EU lawmakers urge regulators to break up Google - anigbrowl
http://www.reuters.com/article/2014/11/27/eu-google-idUSL6N0TH2FS20141127

======
cromwellian
They could just double down on
[http://en.wikipedia.org/wiki/Quaero](http://en.wikipedia.org/wiki/Quaero)

What I find rather disturbing is that this isn't so much based on the idea of
increasing search competition, but apparently, is being pushed forward because
Axel-Springer and others want to charge people for linking and snippets. But
if Google had say, 50% marketshare in the EU shared with a competitor, or even
a three-way split, it's unlikely to competition would convince anyone to do
something as web-breaking as to start paying people for the right to link.
Bing already has a sizable marketshare in the US, and yet, neither Google nor
Bing are paying the New York Times for search snippets or links.

These publishing orgs are having their business models killed by digital
media, you know, models like charging exorbitant pricing for scientific
journals behind paywalls, or for school textbooks, or having pricing power of
advertising markets, and want to abuse copyright to extract fees from deep
pockets. (I'm lumping in Axel-Springer with Springer-Verlag here)

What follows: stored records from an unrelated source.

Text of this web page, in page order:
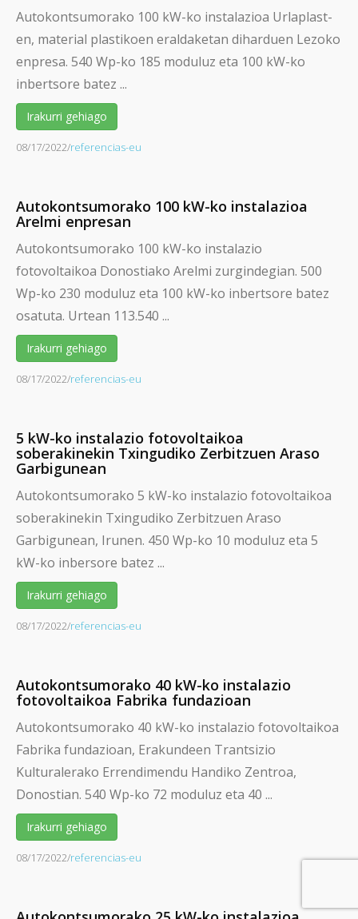
Autokontsumorako 100 kW-ko instalazioa Urlaplast-
en, material plastikoen eraldaketan diharduen Lezoko
enpresa. 540 Wp-ko 185 moduluz eta 100 kW-ko
inbertsore batez ...
Irakurri gehiago
08/17/2022/referencias-eu
Autokontsumorako 100 kW-ko instalazioa
Arelmi enpresan
Autokontsumorako 100 kW-ko instalazio
fotovoltaikoa Donostiako Arelmi zurgindegian. 500
Wp-ko 230 moduluz eta 100 kW-ko inbertsore batez
osatuta. Urtean 113.540 ...
Irakurri gehiago
08/17/2022/referencias-eu
5 kW-ko instalazio fotovoltaikoa
soberakinekin Txingudiko Zerbitzuen Araso
Garbigunean
Autokontsumorako 5 kW-ko instalazio fotovoltaikoa
soberakinekin Txingudiko Zerbitzuen Araso
Garbigunean, Irunen. 450 Wp-ko 10 moduluz eta 5
kW-ko inbersore batez ...
Irakurri gehiago
08/17/2022/referencias-eu
Autokontsumorako 40 kW-ko instalazio
fotovoltaikoa Fabrika fundazioan
Autokontsumorako 40 kW-ko instalazio fotovoltaikoa
Fabrika fundazioan, Erakundeen Trantsizio
Kulturalerako Errendimendu Handiko Zentroa,
Donostian. 540 Wp-ko 72 moduluz eta 40 ...
Irakurri gehiago
08/17/2022/referencias-eu
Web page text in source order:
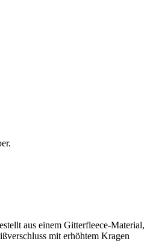
aus einem Gitterfleece-Material,
mit erhöhtem Kragen
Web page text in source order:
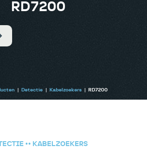
RD7200
Detectie Kabelzoekers RD7200
•• KABELZOEKERS
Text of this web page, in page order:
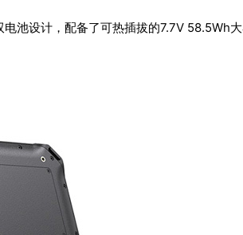
池设计，配备了可热插拔的7.7V 58.5Wh
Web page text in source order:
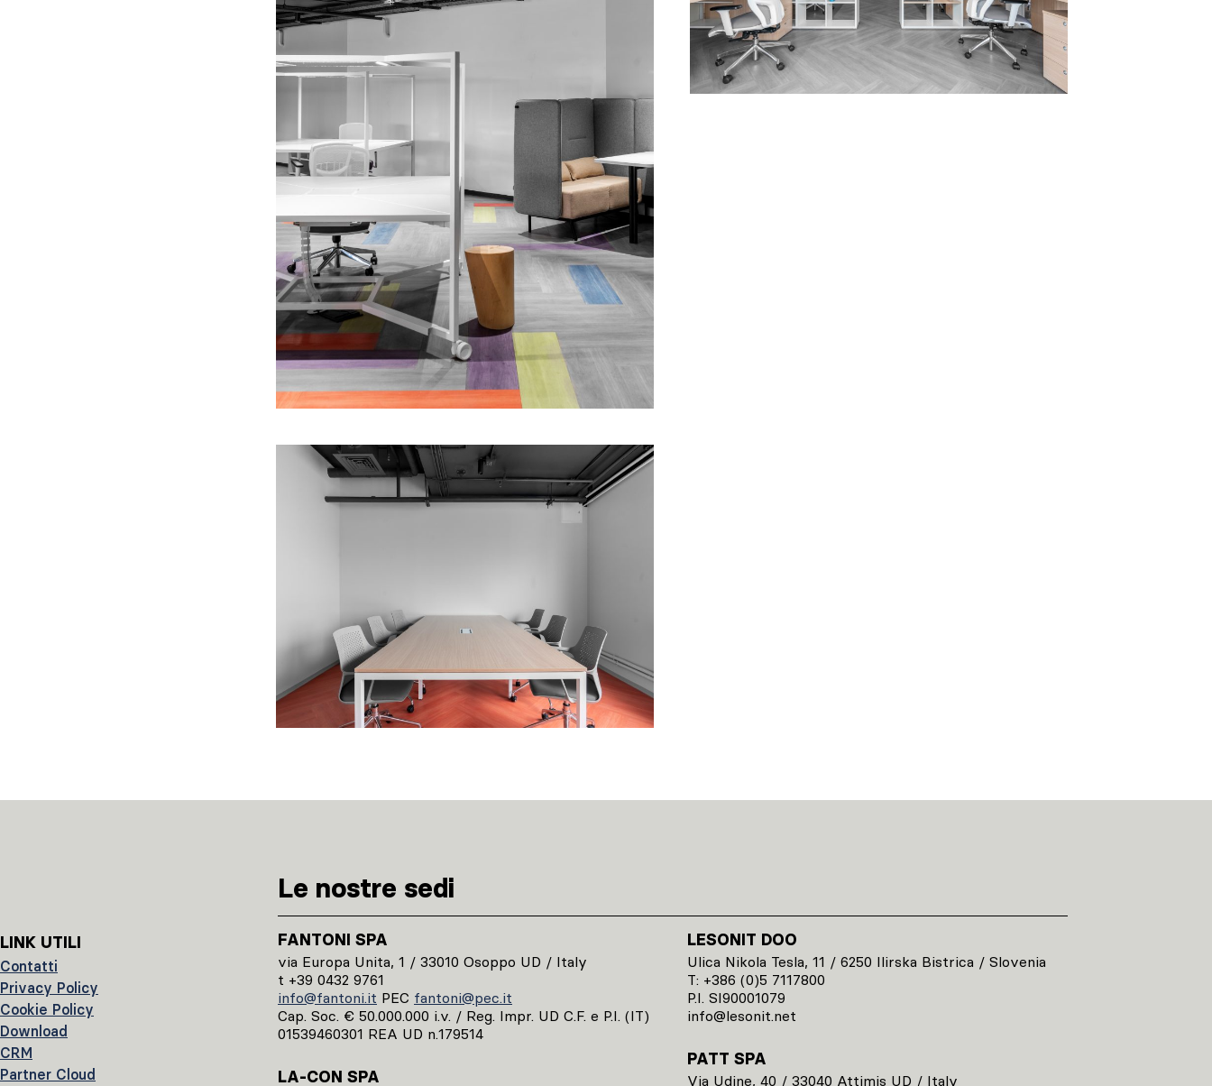
LINK UTILI
Contatti
Privacy Policy
Cookie Policy
Download
CRM
Partner Cloud
Le nostre sedi
FANTONI SPA
via Europa Unita, 1 / 33010 Osoppo UD / Italy
t +39 0432 9761
info@fantoni.it PEC fantoni@pec.it
Cap. Soc. € 50.000.000 i.v. / Reg. Impr. UD C.F. e P.I. (IT)
01539460301 REA UD n.179514
LA-CON SPA
LESONIT DOO
Ulica Nikola Tesla, 11 / 6250 Ilirska Bistrica / Slovenia
T: +386 (0)5 7117800
P.I. SI90001079
info@lesonit.net
PATT SPA
Via Udine, 40 / 33040 Attimis UD / Italy
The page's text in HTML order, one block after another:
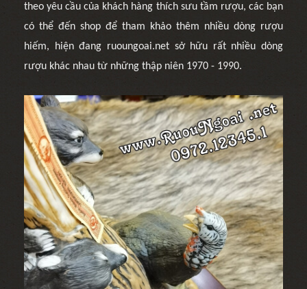
theo yêu cầu của khách hàng thích sưu tầm rượu, các bạn
có thể đến shop để tham khảo thêm nhiều dòng rượu
hiếm, hiện đang ruoungoai.net sở hữu rất nhiều dòng
rượu khác nhau từ những thập niên 1970 - 1990.
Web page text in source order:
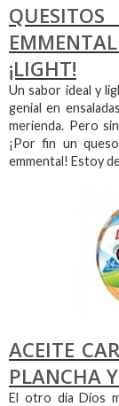
¡LIGHT!
Un sabor ideal y
genial en
merienda. Pero
¡Por fin un
emmental! Estoy
ACEITE
PLANCHA
El otro día Dios
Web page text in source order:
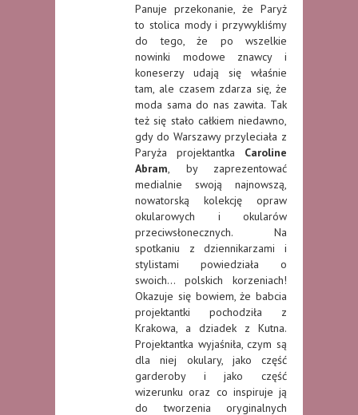
Panuje przekonanie, że Paryż
to stolica mody i przywykliśmy
do tego, że po wszelkie
nowinki modowe znawcy i
koneserzy udają się właśnie
tam, ale czasem zdarza się, że
moda sama do nas zawita. Tak
też się stało całkiem niedawno,
gdy do Warszawy przyleciała z
Paryża projektantka Caroline
Abram, by zaprezentować
medialnie swoją najnowszą,
nowatorską kolekcję opraw
okularowych i okularów
przeciwsłonecznych. Na
spotkaniu z dziennikarzami i
stylistami powiedziała o
swoich… polskich korzeniach!
Okazuje się bowiem, że babcia
projektantki pochodziła z
Krakowa, a dziadek z Kutna.
Projektantka wyjaśniła, czym są
dla niej okulary, jako część
garderoby i jako część
wizerunku oraz co inspiruje ją
do tworzenia oryginalnych
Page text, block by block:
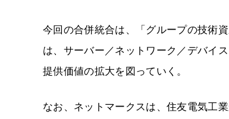
今回の合併統合は、「グループの技術
は、サーバー／ネットワーク／デバイ
提供価値の拡大を図っていく。
なお、ネットマークスは、住友電気工
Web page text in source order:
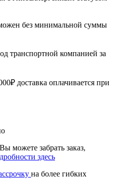
без минимальной суммы
транспортной компанией за
доставка оплачивается при
можете забрать заказ,
здесь
на более гибких
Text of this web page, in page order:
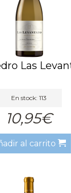
Las
En stock: 113
10,95€
al carrito
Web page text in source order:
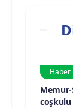
Haber
Memur-
coşkulu
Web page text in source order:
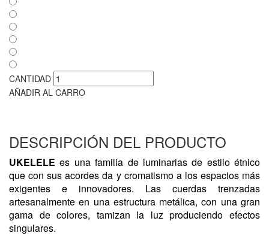
CANTIDAD
AÑADIR AL CARRO
DESCRIPCIÓN DEL PRODUCTO
UKELELE es una familia de luminarias de estilo étnico
que con sus acordes da y cromatismo a los espacios más
exigentes e innovadores. Las cuerdas trenzadas
artesanalmente en una estructura metálica, con una gran
gama de colores, tamizan la luz produciendo efectos
singulares.
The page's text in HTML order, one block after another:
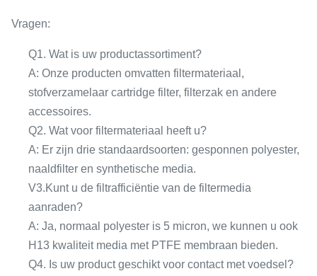
Vragen:
Q1. Wat is uw productassortiment?
A: Onze producten omvatten filtermateriaal,
stofverzamelaar cartridge filter, filterzak en andere
accessoires.
Q2. Wat voor filtermateriaal heeft u?
A: Er zijn drie standaardsoorten: gesponnen polyester,
naaldfilter en synthetische media.
V3.Kunt u de filtrafficiëntie van de filtermedia
aanraden?
A: Ja, normaal polyester is 5 micron, we kunnen u ook
H13 kwaliteit media met PTFE membraan bieden.
Q4. Is uw product geschikt voor contact met voedsel?
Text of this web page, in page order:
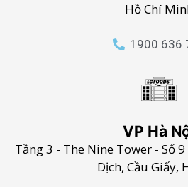
Hồ Chí
1900 636
VP Hà
Tầng 3 - The Nine Tower - Số
Dịch, Cầu Giấy,
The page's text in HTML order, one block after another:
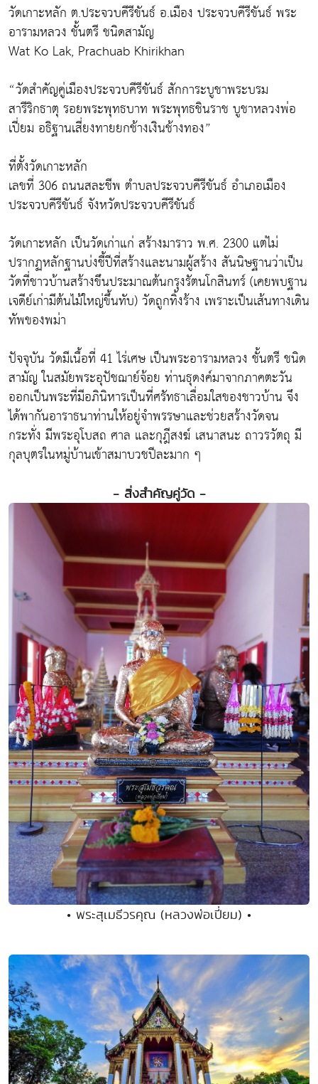
วัดเกาะหลัก ต.ประจวบคีรีขันธ์ อ.เมือง ประจวบคีรีขันธ์ พระ
อารามหลวง ชั้นตรี ชนิดสามัญ
Wat Ko Lak, Prachuab Khirikhan
“วัดสำคัญคู่เมืองประจวบคีรีขันธ์ สักการะบูชาพระบรม
สารีริกธาตุ รอยพระพุทธบาท พระพุทธชินราช บูชาหลวงพ่อ
เปี่ยม อธิฐานเสี่ยงทายยกช้างเงินช้างทอง”
ที่ตั้งวัดเกาะหลัก
เลขที่ 306 ถนนสละชีพ ตำบลประจวบคีรีขันธ์ อำเภอเมือง
ประจวบคีรีขันธ์ จังหวัดประจวบคีรีขันธ์
วัดเกาะหลัก เป็นวัดเก่าแก่ สร้างมาราว พ.ศ. 2300 แต่ไม่
ปรากฏหลักฐานบ่งชี้ปีที่สร้างและนามผู้สร้าง สันนิษฐานว่าเป็น
วัดที่ชาวบ้านสร้างขึนประมาณต้นกรุงรัตนโกสินทร์ (เคยพบฐาน
เจดีย์เก่ามีต้นไม้ใหญ่ขึ้นทับ) วัดถูกทิ้งร้าง เพราะเป็นเส้นทางเดิน
ทัพของพม่า
ปัจจุบัน วัดมีเนื้อที่ 41 ไร่เศษ เป็นพระอารามหลวง ชั้นตรี ชนิด
สามัญ ในสมัยพระอุปัชฌาย์จ้อย ท่านธุดงค์มาจากภาคตะวัน
ออกเป็นพระที่มีอภินิหารเป็นที่ศรัทธาเลื่อมใสของชาวบ้าน จึง
ได้พากันอาราธนาท่านให้อยู่จำพรรษาและช่วยสร้างวัดจน
กระทั่ง มีพระอุโบสถ ศาล และกุฎีสงฆ์ เสนาสนะ ถาวรวัตถุ มี
กุลบุตรในหมู่บ้านเข้าสมาบวชปีละมาก ๆ
- สิ่งสำคัญคู่วัด -
• พระสุเมธีวรคุณ (หลวงพ่อเปี่ยม) •
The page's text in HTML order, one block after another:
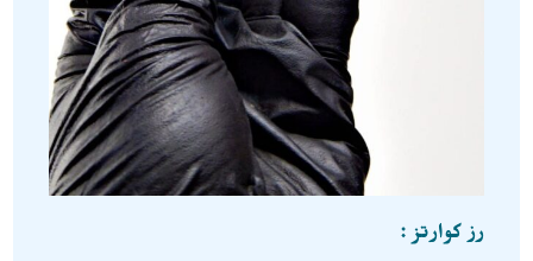
رز کوارتز :
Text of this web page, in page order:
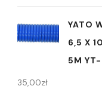
YATO
6,5 X
5M
35,00zł
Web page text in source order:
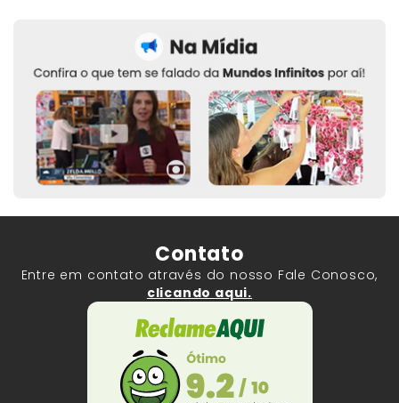
Contato
Entre em contato através do nosso Fale Conosco,
clicando aqui.
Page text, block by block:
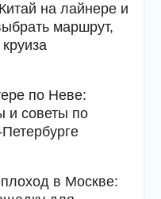
на лайнере и
маршрут,
по Неве:
и советы по
в Москве:
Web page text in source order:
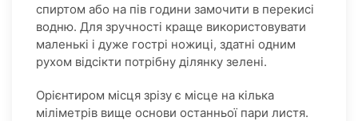
спиртом або на пів години замочити в перекисі
водню. Для зручності краще використовувати
маленькі і дуже гострі ножиці, здатні одним
рухом відсікти потрібну ділянку зелені.
Орієнтиром місця зрізу є місце на кілька
міліметрів вище основи останньої пари листя.
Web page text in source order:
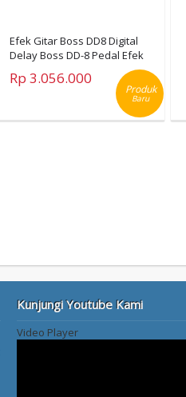
Efek Gitar Boss DD8 Digital
Delay Boss DD-8 Pedal Efek
Produk
Baru
Rp 3.056.000
Kunjungi Youtube Kami
Video Player
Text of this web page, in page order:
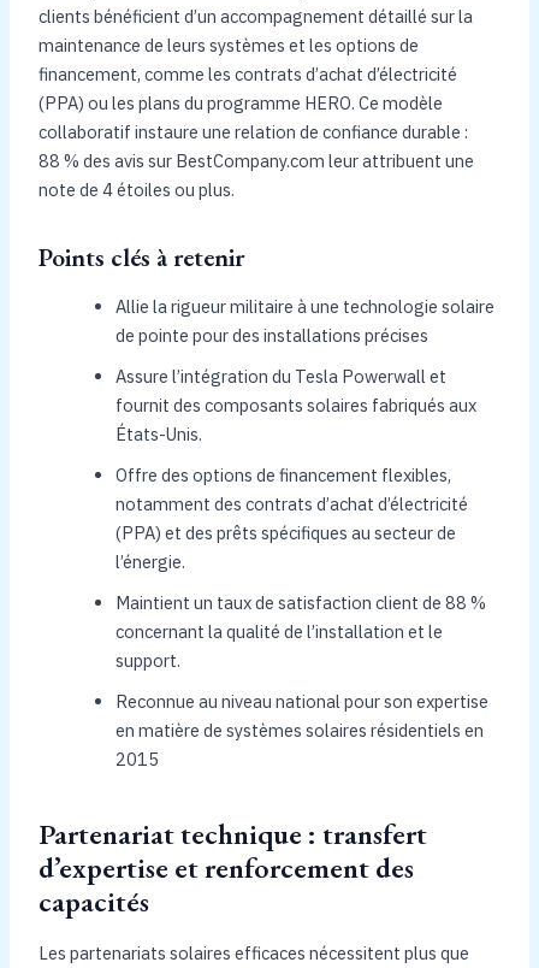
clients bénéficient d’un accompagnement détaillé sur la
maintenance de leurs systèmes et les options de
financement, comme les contrats d’achat d’électricité
(PPA) ou les plans du programme HERO. Ce modèle
collaboratif instaure une relation de confiance durable :
88 % des avis sur BestCompany.com leur attribuent une
note de 4 étoiles ou plus.
Points clés à retenir
Allie la rigueur militaire à une technologie solaire
de pointe pour des installations précises
Assure l’intégration du Tesla Powerwall et
fournit des composants solaires fabriqués aux
États-Unis.
Offre des options de financement flexibles,
notamment des contrats d’achat d’électricité
(PPA) et des prêts spécifiques au secteur de
l’énergie.
Maintient un taux de satisfaction client de 88 %
concernant la qualité de l’installation et le
support.
Reconnue au niveau national pour son expertise
en matière de systèmes solaires résidentiels en
2015
Partenariat technique : transfert
d’expertise et renforcement des
capacités
Les partenariats solaires efficaces nécessitent plus que
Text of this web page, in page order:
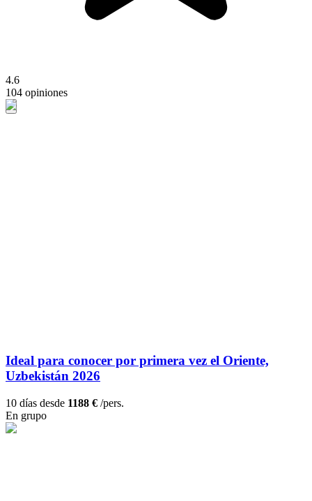
4.6
104 opiniones
Ideal para conocer por primera vez el Oriente,
Uzbekistán 2026
10 días desde 1188 € /pers.
En grupo
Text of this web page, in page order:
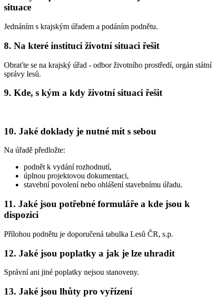
situace
Jednáním s krajským úřadem a podáním podnětu.
8. Na které instituci životní situaci řešit
Obraťte se na krajský úřad - odbor životního prostředí, orgán státní
správy lesů.
9. Kde, s kým a kdy životní situaci řešit
10. Jaké doklady je nutné mít s sebou
Na úřadě předložte:
podnět k vydání rozhodnutí,
úplnou projektovou dokumentaci,
stavební povolení nebo ohlášení stavebnímu úřadu.
11. Jaké jsou potřebné formuláře a kde jsou k
dispozici
Přílohou podnětu je doporučená tabulka Lesů ČR, s.p.
12. Jaké jsou poplatky a jak je lze uhradit
Správní ani jiné poplatky nejsou stanoveny.
13. Jaké jsou lhůty pro vyřízení
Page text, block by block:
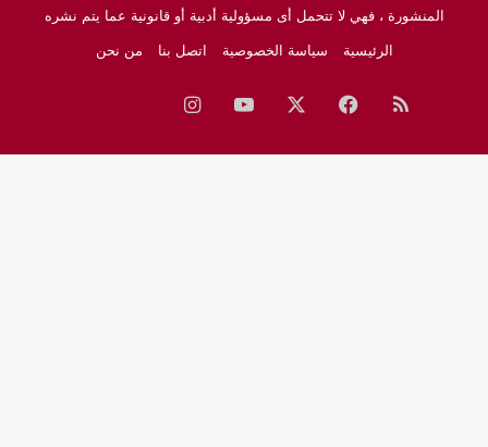
المنشورة ، فهي لا تتحمل أى مسؤولية أدبية أو قانونية عما يتم نشره
الرئيسية
سياسة الخصوصية اتصل بنا من نحن
ملخص
الموقع
فيسبوك ‫YouTubeانستقرام
نيوز
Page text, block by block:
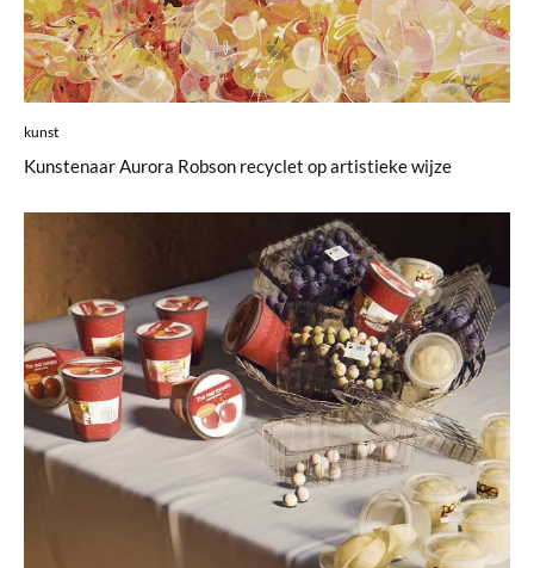
kunst
Kunstenaar Aurora Robson recyclet op artistieke wijze
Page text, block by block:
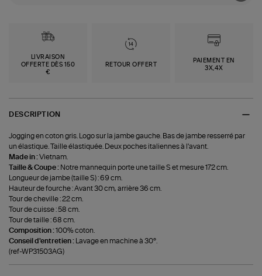
LIVRAISON
OFFERTE DÈS 150
€
RETOUR OFFERT
PAIEMENT EN
3X,4X
DESCRIPTION
Jogging en coton gris. Logo sur la jambe gauche. Bas de jambe resserré par
un élastique. Taille élastiquée. Deux poches italiennes à l'avant.
Made in :Vietnam.
Taille & Coupe : Notre mannequin porte une taille S et mesure 172 cm.
Longueur de jambe (taille S) : 69 cm.
Hauteur de fourche : Avant 30 cm, arrière 36 cm.
Tour de cheville : 22 cm.
Tour de cuisse : 58 cm.
Tour de taille : 68 cm.
Composition :100% coton.
Conseil d'entretien :
Lavage en machine à 30°.
(ref-WP31503AG)
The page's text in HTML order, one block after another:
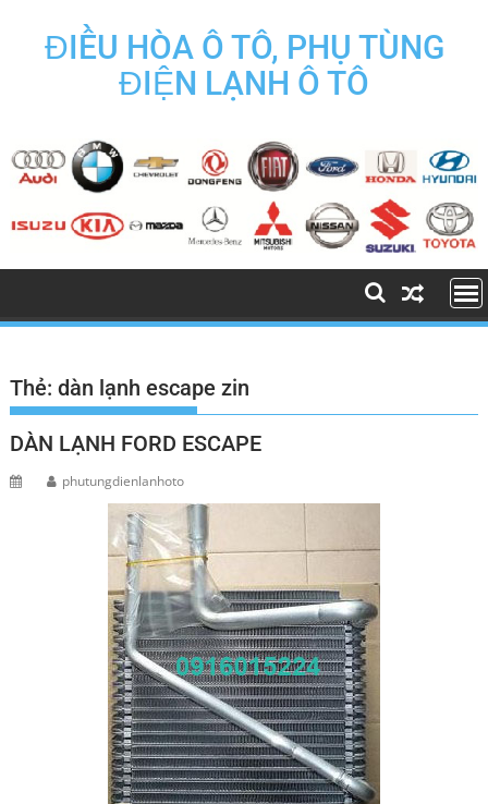
contentĐIỀU HÒA Ô TÔ, PHỤ TÙNG
ĐIỆN LẠNH Ô TÔ
Thẻ:dàn lạnh escape zin
DÀN LẠNH FORD ESCAPE
phutungdienlanhoto
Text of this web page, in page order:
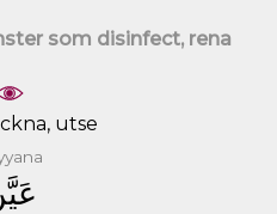
som disinfect, rena
utse

Maybe there is a good argument to be made there should be competition in the
EU in search. But protectionism for publishers who want to abuse what has
always been assumed a fundamental web freedom, and fair use, I think is a
pretty poor reason. The fact that the backers of this motion are also working
for the publishers is a huge conflict of interest, and no doubt there's
probably intense backdoor lobbying by Microsoft.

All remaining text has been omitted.